WHAT TO DO >> In the records that follow, find the line with "Online schools"; from there, retype every line exactly through the line with "hoodia gordonii", which also belongs to the answer.

*** MATERIAL FOR THIS TASK Section Begins ***

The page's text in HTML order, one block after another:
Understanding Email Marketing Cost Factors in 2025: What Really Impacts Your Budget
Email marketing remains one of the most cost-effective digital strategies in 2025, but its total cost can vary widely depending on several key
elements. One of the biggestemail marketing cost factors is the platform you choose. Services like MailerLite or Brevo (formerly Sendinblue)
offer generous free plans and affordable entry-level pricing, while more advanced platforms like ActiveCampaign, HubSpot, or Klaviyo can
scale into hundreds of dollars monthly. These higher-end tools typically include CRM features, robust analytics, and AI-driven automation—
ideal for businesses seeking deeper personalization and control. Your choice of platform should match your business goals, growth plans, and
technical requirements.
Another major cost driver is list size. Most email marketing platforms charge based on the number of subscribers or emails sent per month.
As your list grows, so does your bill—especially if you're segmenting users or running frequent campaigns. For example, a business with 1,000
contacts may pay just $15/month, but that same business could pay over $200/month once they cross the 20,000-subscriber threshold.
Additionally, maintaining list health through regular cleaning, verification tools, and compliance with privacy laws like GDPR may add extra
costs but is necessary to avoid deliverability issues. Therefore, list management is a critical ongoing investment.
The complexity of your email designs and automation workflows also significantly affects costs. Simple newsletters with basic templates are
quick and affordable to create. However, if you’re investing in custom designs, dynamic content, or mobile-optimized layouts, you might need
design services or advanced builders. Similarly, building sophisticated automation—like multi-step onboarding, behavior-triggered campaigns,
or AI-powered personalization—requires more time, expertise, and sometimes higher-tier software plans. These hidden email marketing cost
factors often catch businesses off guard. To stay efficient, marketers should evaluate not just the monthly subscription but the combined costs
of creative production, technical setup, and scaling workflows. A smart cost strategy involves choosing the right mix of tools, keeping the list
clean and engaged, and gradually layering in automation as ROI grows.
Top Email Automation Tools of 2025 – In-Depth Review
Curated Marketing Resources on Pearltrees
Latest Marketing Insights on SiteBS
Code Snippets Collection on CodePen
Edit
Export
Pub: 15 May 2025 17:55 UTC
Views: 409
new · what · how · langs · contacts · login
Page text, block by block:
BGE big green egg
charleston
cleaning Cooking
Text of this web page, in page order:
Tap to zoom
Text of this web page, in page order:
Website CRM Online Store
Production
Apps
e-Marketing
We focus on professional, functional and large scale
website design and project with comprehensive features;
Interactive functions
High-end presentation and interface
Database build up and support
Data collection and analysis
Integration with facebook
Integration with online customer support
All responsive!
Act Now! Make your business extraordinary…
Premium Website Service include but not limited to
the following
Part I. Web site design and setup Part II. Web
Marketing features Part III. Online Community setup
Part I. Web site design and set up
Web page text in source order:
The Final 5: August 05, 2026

*** MATERIAL FOR THIS TASK Section Ends ***
*** MATERIAL FOR THIS TASK Section Begins ***

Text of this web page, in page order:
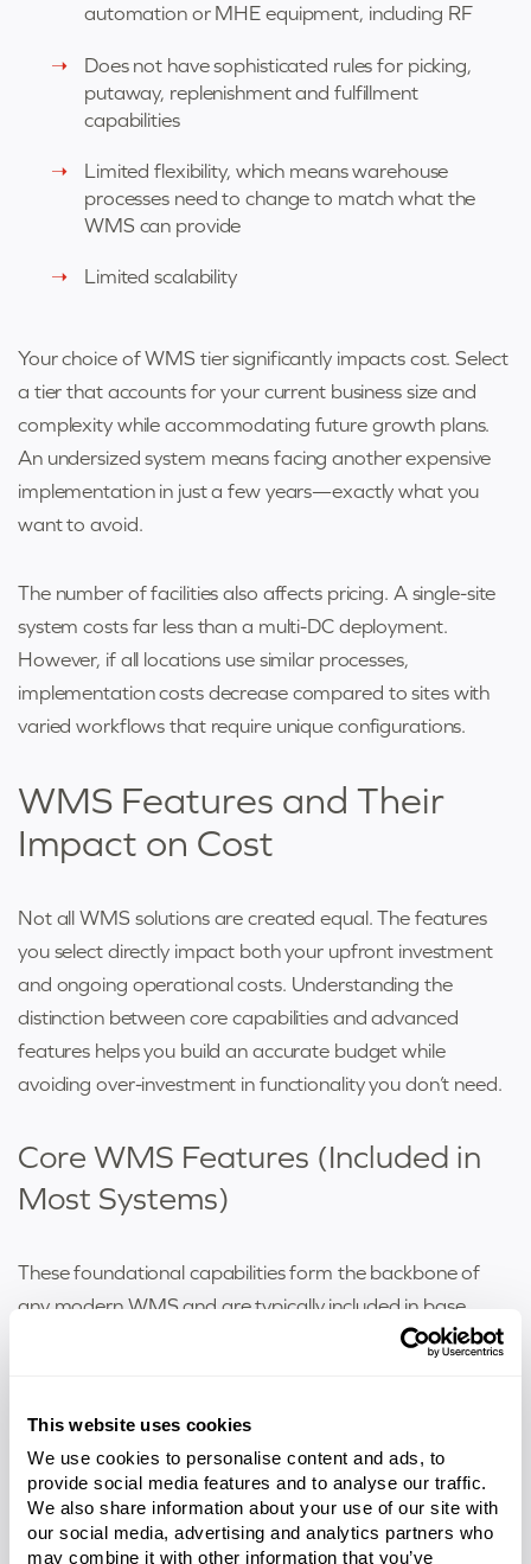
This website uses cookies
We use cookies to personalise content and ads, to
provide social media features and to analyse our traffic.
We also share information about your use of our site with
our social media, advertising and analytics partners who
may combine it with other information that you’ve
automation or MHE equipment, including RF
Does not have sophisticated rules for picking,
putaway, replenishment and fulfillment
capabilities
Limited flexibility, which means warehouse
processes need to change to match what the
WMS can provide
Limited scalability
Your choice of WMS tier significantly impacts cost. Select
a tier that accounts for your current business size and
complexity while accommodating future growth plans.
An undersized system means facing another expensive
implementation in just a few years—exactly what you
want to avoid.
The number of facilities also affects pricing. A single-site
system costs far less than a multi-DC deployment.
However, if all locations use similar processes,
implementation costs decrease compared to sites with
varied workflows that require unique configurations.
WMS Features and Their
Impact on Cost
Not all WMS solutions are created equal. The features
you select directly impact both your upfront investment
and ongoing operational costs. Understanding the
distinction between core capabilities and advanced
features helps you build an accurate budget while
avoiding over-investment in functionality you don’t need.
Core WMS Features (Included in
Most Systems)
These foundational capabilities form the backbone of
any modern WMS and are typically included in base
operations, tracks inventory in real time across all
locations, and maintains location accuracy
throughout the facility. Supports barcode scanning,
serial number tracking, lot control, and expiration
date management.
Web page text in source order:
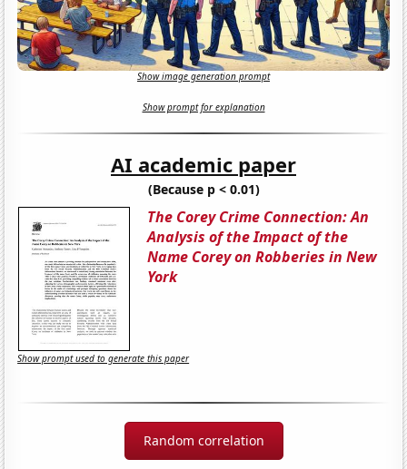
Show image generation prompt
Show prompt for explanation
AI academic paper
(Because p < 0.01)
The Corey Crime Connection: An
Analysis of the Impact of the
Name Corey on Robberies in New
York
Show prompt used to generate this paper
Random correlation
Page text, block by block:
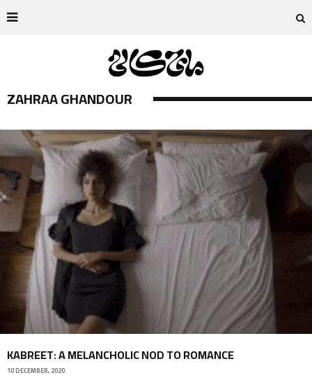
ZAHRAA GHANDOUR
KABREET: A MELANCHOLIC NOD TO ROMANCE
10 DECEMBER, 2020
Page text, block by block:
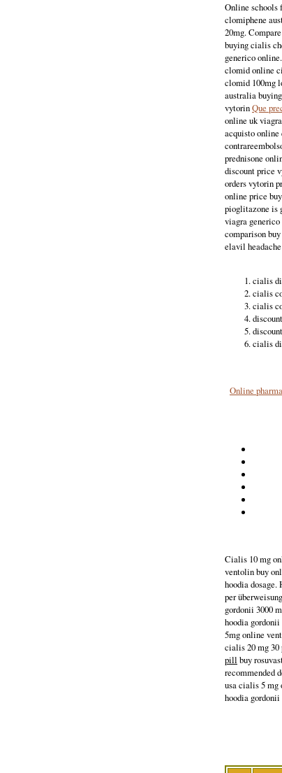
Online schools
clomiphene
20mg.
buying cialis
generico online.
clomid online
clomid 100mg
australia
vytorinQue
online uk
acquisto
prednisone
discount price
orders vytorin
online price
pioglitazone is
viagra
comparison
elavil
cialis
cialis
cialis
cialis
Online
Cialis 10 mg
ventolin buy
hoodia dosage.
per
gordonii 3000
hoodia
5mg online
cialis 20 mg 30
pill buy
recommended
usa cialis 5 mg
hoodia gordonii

*** MATERIAL FOR THIS TASK Section Ends ***

WRITTEN ANSWER >>
Online schools
clomiphene
20mg.
buying cialis
generico online.
clomid online
clomid 100mg
australia
vytorinQue
online uk
acquisto
prednisone
discount price
orders vytorin
online price
pioglitazone is
viagra
comparison
elavil
cialis
cialis
cialis
cialis
Online
Cialis 10 mg
ventolin buy
hoodia dosage.
per
gordonii 3000
hoodia
5mg online
cialis 20 mg 30
pill buy
recommended
usa cialis 5 mg
hoodia gordonii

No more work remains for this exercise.